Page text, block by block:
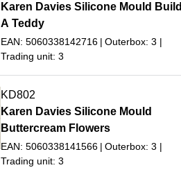
Karen Davies Silicone Mould Build
A Teddy
EAN: 5060338142716
Outerbox: 3
Trading unit: 3
KD802
Karen Davies Silicone Mould
Buttercream Flowers
EAN: 5060338141566
Outerbox: 3
Trading unit: 3
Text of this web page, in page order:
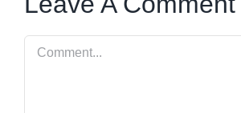
Comment
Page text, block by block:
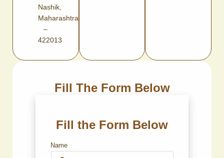
Nashik,
Maharashtra
–
422013
Fill The Form Below
Fill the Form Below
Name
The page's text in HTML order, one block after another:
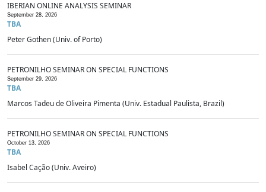
IBERIAN ONLINE ANALYSIS SEMINAR
September 28, 2026
TBA
Peter Gothen (Univ. of Porto)
PETRONILHO SEMINAR ON SPECIAL FUNCTIONS
September 29, 2026
TBA
Marcos Tadeu de Oliveira Pimenta (Univ. Estadual Paulista, Brazil)
PETRONILHO SEMINAR ON SPECIAL FUNCTIONS
October 13, 2026
TBA
Isabel Cação (Univ. Aveiro)

────

### Task requirements
Output the data above without changes, apart from leaving out the pictures.

### Reply
Page text, block by block:
Karen Davies Silicone Mould Build
A Teddy
EAN: 5060338142716
Outerbox: 3
Trading unit: 3
KD802
Karen Davies Silicone Mould
Buttercream Flowers
EAN: 5060338141566
Outerbox: 3
Trading unit: 3
Text of this web page, in page order:
Comment
Page text, block by block:
Nashik,
Maharashtra
–
422013
Fill The Form Below
Fill the Form Below
Name
The page's text in HTML order, one block after another:
IBERIAN ONLINE ANALYSIS SEMINAR
September 28, 2026
TBA
Peter Gothen (Univ. of Porto)
PETRONILHO SEMINAR ON SPECIAL FUNCTIONS
September 29, 2026
TBA
Marcos Tadeu de Oliveira Pimenta (Univ. Estadual Paulista, Brazil)
PETRONILHO SEMINAR ON SPECIAL FUNCTIONS
October 13, 2026
TBA
Isabel Cação (Univ. Aveiro)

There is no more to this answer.